_What to produce_
Your reproduction of the entries should be exact and should contain no pictures.

▼▼▼

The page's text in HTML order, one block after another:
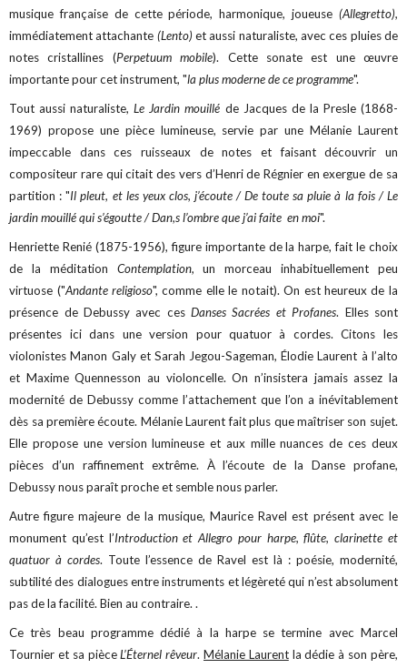
musique française de cette période, harmonique, joueuse (Allegretto),
immédiatement attachante (Lento) et aussi naturaliste, avec ces pluies de
notes cristallines (Perpetuum mobile). Cette sonate est une œuvre
importante pour cet instrument, "la plus moderne de ce programme".
Tout aussi naturaliste,Le Jardin mouillé de Jacques de la Presle (1868-
1969) propose une pièce lumineuse, servie par une Mélanie Laurent
impeccable dans ces ruisseaux de notes et faisant découvrir un
compositeur rare qui citait des vers d’Henri de Régnier en exergue de sa
partition : "Il pleut, et les yeux clos, j’écoute / De toute sa pluie à la fois / Le
jardin mouillé qui s’égoutte / Dan,s l’ombre que j’ai faite en moi".
Henriette Renié (1875-1956), figure importante de la harpe, fait le choix
de la méditation Contemplation,un morceau inhabituellement peu
virtuose ("Andante religioso", comme elle le notait). On est heureux de la
présence de Debussy avec ces Danses Sacrées et Profanes. Elles sont
présentes ici dans une version pour quatuor à cordes. Citons les
violonistes Manon Galy et Sarah Jegou-Sageman, Élodie Laurent à l’alto
et Maxime Quennesson au violoncelle. On n’insistera jamais assez la
modernité de Debussy comme l’attachement que l’on a inévitablement
dès sa première écoute. Mélanie Laurent fait plus que maîtriser son sujet.
Elle propose une version lumineuse et aux mille nuances de ces deux
pièces d’un raffinement extrême. À l’écoute de la Danse profane,
Debussy nous paraît proche et semble nous parler.
Autre figure majeure de la musique, Maurice Ravel est présent avec le
monument qu’est l’Introduction et Allegro pour harpe, flûte, clarinette et
quatuor à cordes. Toute l’essence de Ravel est là : poésie, modernité,
subtilité des dialogues entre instruments et légèreté qui n’est absolument
pas de la facilité. Bien au contraire. .
Ce très beau programme dédié à la harpe se termine avec Marcel
Tournier et sa pièceL’Éternel rêveur. Mélanie Laurentla dédie à son père,
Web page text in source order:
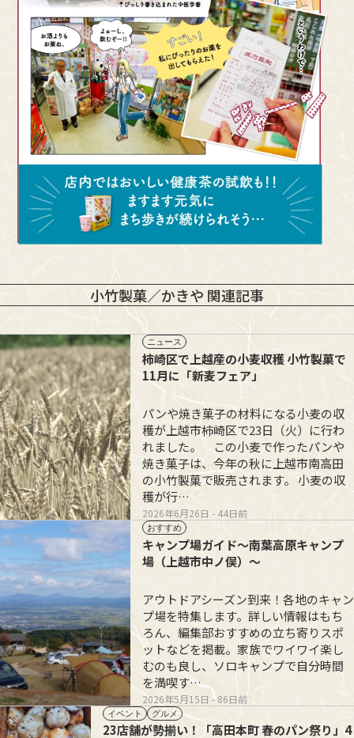
小竹製菓／かきや 関連記事
ニュース
2026年6月26日 - 44日前
柿崎区で上越産の小麦収穫 小竹製菓で
11月に「新麦フェア」
パンや焼き菓子の材料になる小麦の収
穫が上越市柿崎区で23日（火）に行わ
れました。 この小麦で作ったパンや
焼き菓子は、今年の秋に上越市南高田
の小竹製菓で販売されます。 小麦の収
穫が行…
おすすめ
2026年5月15日 - 86日前
キャンプ場ガイド～南葉高原キャンプ
場（上越市中ノ俣）～
アウトドアシーズン到来！各地のキャン
プ場を特集します。詳しい情報はもち
ろん、編集部おすすめの立ち寄りスポ
ットなどを掲載。家族でワイワイ楽し
むのも良し、ソロキャンプで自分時間
を満喫す…
イベント グルメ
23店舗が勢揃い！「高田本町 春のパン祭り」4
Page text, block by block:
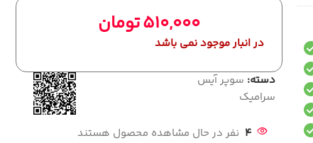
510,000تومان
در انبار موجود نمی باشد
دسته: سوپر آیس
سرامیک
4 نفر در حال مشاهده محصول هستند
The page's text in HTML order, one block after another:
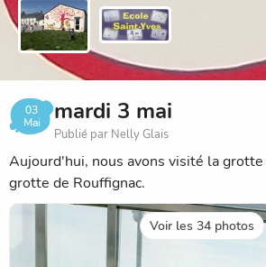
03
Mai
mardi 3 mai
Publié par Nelly Glais
Aujourd'hui, nous avons visité la grotte
grotte de Rouffignac.
Voir les 34 photos
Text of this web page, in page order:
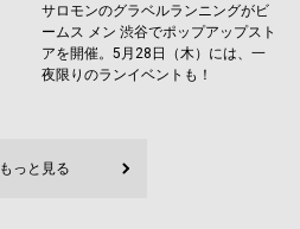
サロモンのグラベルランニングがビ
ームス メン 渋谷でポップアップスト
アを開催。5月28日（木）には、一
夜限りのランイベントも！
もっと見る
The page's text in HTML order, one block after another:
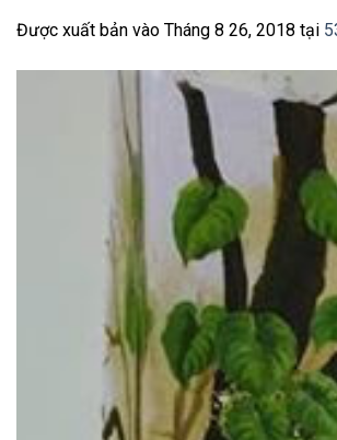
Được xuất bản vào Tháng 8 26, 2018 tại
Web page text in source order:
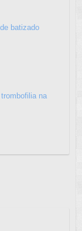
batizado
na
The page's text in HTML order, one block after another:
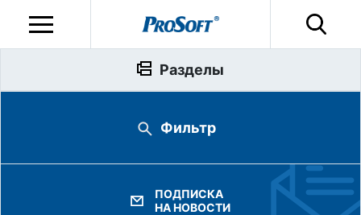
Разделы
Фильтр
ПОДПИСКА
НА НОВОСТИ
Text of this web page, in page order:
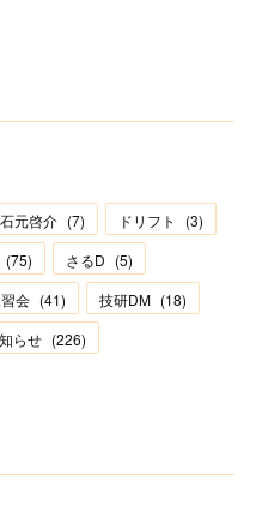
石元啓介 (7) ドリフト (3)
(75) さるD (5)
会 (41) 技研DM (18)
らせ (226)
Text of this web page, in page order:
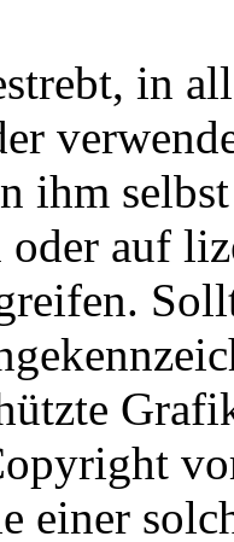
in
ihm
oder auf
einer
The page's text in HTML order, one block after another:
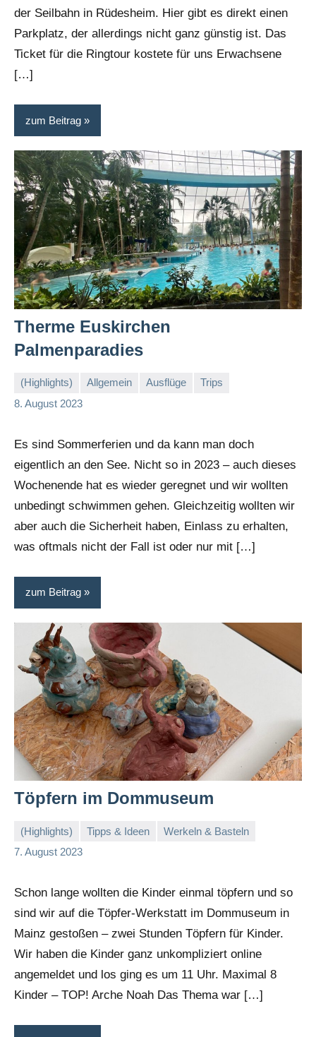
der Seilbahn in Rüdesheim. Hier gibt es direkt einen
Parkplatz, der allerdings nicht ganz günstig ist. Das
Ticket für die Ringtour kostete für uns Erwachsene
[…]
zum Beitrag
Therme Euskirchen
Palmenparadies
(Highlights) Allgemein Ausflüge
Trips
8. August 2023
Sandra
Alex
Keine
Es sind Sommerferien und da kann man doch
eigentlich an den See. Nicht so in 2023 – auch dieses
Wochenende hat es wieder geregnet und wir wollten
unbedingt schwimmen gehen. Gleichzeitig wollten wir
aber auch die Sicherheit haben, Einlass zu erhalten,
was oftmals nicht der Fall ist oder nur mit […]
zum Beitrag
Töpfern im Dommuseum
(Highlights) Tipps & Ideen
Werkeln & Basteln
7. August 2023
Stephi
Keine
Schon lange wollten die Kinder einmal töpfern und so
sind wir auf die Töpfer-Werkstatt im Dommuseum in
Mainz gestoßen – zwei Stunden Töpfern für Kinder.
Wir haben die Kinder ganz unkompliziert online
angemeldet und los ging es um 11 Uhr. Maximal 8
Kinder – TOP! Arche Noah Das Thema war […]

▲▲▲

_Result of the exercise_
The page's text in HTML order, one block after another:
musique française de cette période, harmonique, joueuse (Allegretto),
immédiatement attachante (Lento) et aussi naturaliste, avec ces pluies de
notes cristallines (Perpetuum mobile). Cette sonate est une œuvre
importante pour cet instrument, "la plus moderne de ce programme".
Tout aussi naturaliste,Le Jardin mouillé de Jacques de la Presle (1868-
1969) propose une pièce lumineuse, servie par une Mélanie Laurent
impeccable dans ces ruisseaux de notes et faisant découvrir un
compositeur rare qui citait des vers d’Henri de Régnier en exergue de sa
partition : "Il pleut, et les yeux clos, j’écoute / De toute sa pluie à la fois / Le
jardin mouillé qui s’égoutte / Dan,s l’ombre que j’ai faite en moi".
Henriette Renié (1875-1956), figure importante de la harpe, fait le choix
de la méditation Contemplation,un morceau inhabituellement peu
virtuose ("Andante religioso", comme elle le notait). On est heureux de la
présence de Debussy avec ces Danses Sacrées et Profanes. Elles sont
présentes ici dans une version pour quatuor à cordes. Citons les
violonistes Manon Galy et Sarah Jegou-Sageman, Élodie Laurent à l’alto
et Maxime Quennesson au violoncelle. On n’insistera jamais assez la
modernité de Debussy comme l’attachement que l’on a inévitablement
dès sa première écoute. Mélanie Laurent fait plus que maîtriser son sujet.
Elle propose une version lumineuse et aux mille nuances de ces deux
pièces d’un raffinement extrême. À l’écoute de la Danse profane,
Debussy nous paraît proche et semble nous parler.
Autre figure majeure de la musique, Maurice Ravel est présent avec le
monument qu’est l’Introduction et Allegro pour harpe, flûte, clarinette et
quatuor à cordes. Toute l’essence de Ravel est là : poésie, modernité,
subtilité des dialogues entre instruments et légèreté qui n’est absolument
pas de la facilité. Bien au contraire. .
Ce très beau programme dédié à la harpe se termine avec Marcel
Tournier et sa pièceL’Éternel rêveur. Mélanie Laurentla dédie à son père,
Web page text in source order:
小竹製菓／かきや 関連記事
ニュース
2026年6月26日 - 44日前
柿崎区で上越産の小麦収穫 小竹製菓で
11月に「新麦フェア」
パンや焼き菓子の材料になる小麦の収
穫が上越市柿崎区で23日（火）に行わ
れました。 この小麦で作ったパンや
焼き菓子は、今年の秋に上越市南高田
の小竹製菓で販売されます。 小麦の収
穫が行…
おすすめ
2026年5月15日 - 86日前
キャンプ場ガイド～南葉高原キャンプ
場（上越市中ノ俣）～
アウトドアシーズン到来！各地のキャン
プ場を特集します。詳しい情報はもち
ろん、編集部おすすめの立ち寄りスポ
ットなどを掲載。家族でワイワイ楽し
むのも良し、ソロキャンプで自分時間
を満喫す…
イベント グルメ
23店舗が勢揃い！「高田本町 春のパン祭り」4
Page text, block by block:
510,000تومان
در انبار موجود نمی باشد
دسته: سوپر آیس
سرامیک
4 نفر در حال مشاهده محصول هستند
The page's text in HTML order, one block after another:
03
Mai
mardi 3 mai
Publié par Nelly Glais
Aujourd'hui, nous avons visité la grotte
grotte de Rouffignac.
Voir les 34 photos
Text of this web page, in page order:
サロモンのグラベルランニングがビ
ームス メン 渋谷でポップアップスト
アを開催。5月28日（木）には、一
夜限りのランイベントも！
もっと見る
The page's text in HTML order, one block after another:
Được xuất bản vào Tháng 8 26, 2018 tại
Web page text in source order:
batizado
na
The page's text in HTML order, one block after another:
Разделы
Фильтр
ПОДПИСКА
НА НОВОСТИ
Text of this web page, in page order:
石元啓介 (7) ドリフト (3)
(75) さるD (5)
会 (41) 技研DM (18)
らせ (226)
Text of this web page, in page order:
in
ihm
oder auf
einer
The page's text in HTML order, one block after another:
der Seilbahn in Rüdesheim. Hier gibt es direkt einen
Parkplatz, der allerdings nicht ganz günstig ist. Das
Ticket für die Ringtour kostete für uns Erwachsene
[…]
zum Beitrag
Therme Euskirchen
Palmenparadies
(Highlights) Allgemein Ausflüge
Trips
8. August 2023
Sandra
Alex
Keine
Es sind Sommerferien und da kann man doch
eigentlich an den See. Nicht so in 2023 – auch dieses
Wochenende hat es wieder geregnet und wir wollten
unbedingt schwimmen gehen. Gleichzeitig wollten wir
aber auch die Sicherheit haben, Einlass zu erhalten,
was oftmals nicht der Fall ist oder nur mit […]
zum Beitrag
Töpfern im Dommuseum
(Highlights) Tipps & Ideen
Werkeln & Basteln
7. August 2023
Stephi
Keine
Schon lange wollten die Kinder einmal töpfern und so
sind wir auf die Töpfer-Werkstatt im Dommuseum in
Mainz gestoßen – zwei Stunden Töpfern für Kinder.
Wir haben die Kinder ganz unkompliziert online
angemeldet und los ging es um 11 Uhr. Maximal 8
Kinder – TOP! Arche Noah Das Thema war […]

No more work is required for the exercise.